轰隆一声,一道响雷划破天空,照亮了月老祠的上空。
绚丽的烟花在响雷下炸开,散成漫天繁星。
“没有人能逃过本殿的审判,你,最好别试图欺骗本殿。”
姜晚说着,还打了个酒嗝,难受地吐了吐舌头。
池子时看着折了的歪枣树还冒着黑气,有些头疼。
还好打中的不是姻缘树,不然可就闯大祸了。
池子时腾空手,抓取来一件外袍,将姜晚两手往里一塞,包裹严实。
小姑娘额上满是细密的汗珠,精心打扮好的发型已经看不出原来的样子了。
她鼓着气,不满地扭了扭身子,喊热。
“不要乱动,我带你回家。”
家?
听到这个词,姜晚莫名地就安静下来,乖巧地看着他,在他弯下腰时张开手臂。
回家。
池子时用法术给月老留了张字条后就带姜晚瞬移回了家。
一楼黑着,没有点灯。
仙侍感知到主人回来的动静出现客厅,看见被白袍子裹紧的阎罗和她脸上的潮红时猛地倒吸一口气,很快又在池子时压迫感极强的注视下收回了目光。
“殿下,俞家上香请阎罗,又差了人来,在门口。
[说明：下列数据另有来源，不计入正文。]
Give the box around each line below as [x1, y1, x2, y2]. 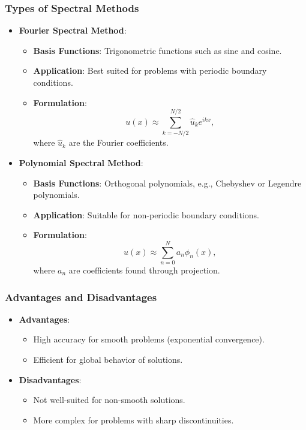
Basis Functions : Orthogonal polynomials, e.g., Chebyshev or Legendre [33, 176, 302, 189]
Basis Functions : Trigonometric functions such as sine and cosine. [33, 44, 282, 56]
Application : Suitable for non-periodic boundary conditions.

”
池子时回答得干脆:“不见,有事明日再说。”
仙侍咽了咽口水,又继续补充道:“俞家老太太病了,听起来很紧急,而且那个小道士也来了。”
池子时怀里的人动了下,嘴巴砸吧着,又安静地缩着。
“让他们等着,有事明日再说。”
他们在客厅中间,离大门口也没多远,池子时的声音很大,足够传到外面站着的人的耳里。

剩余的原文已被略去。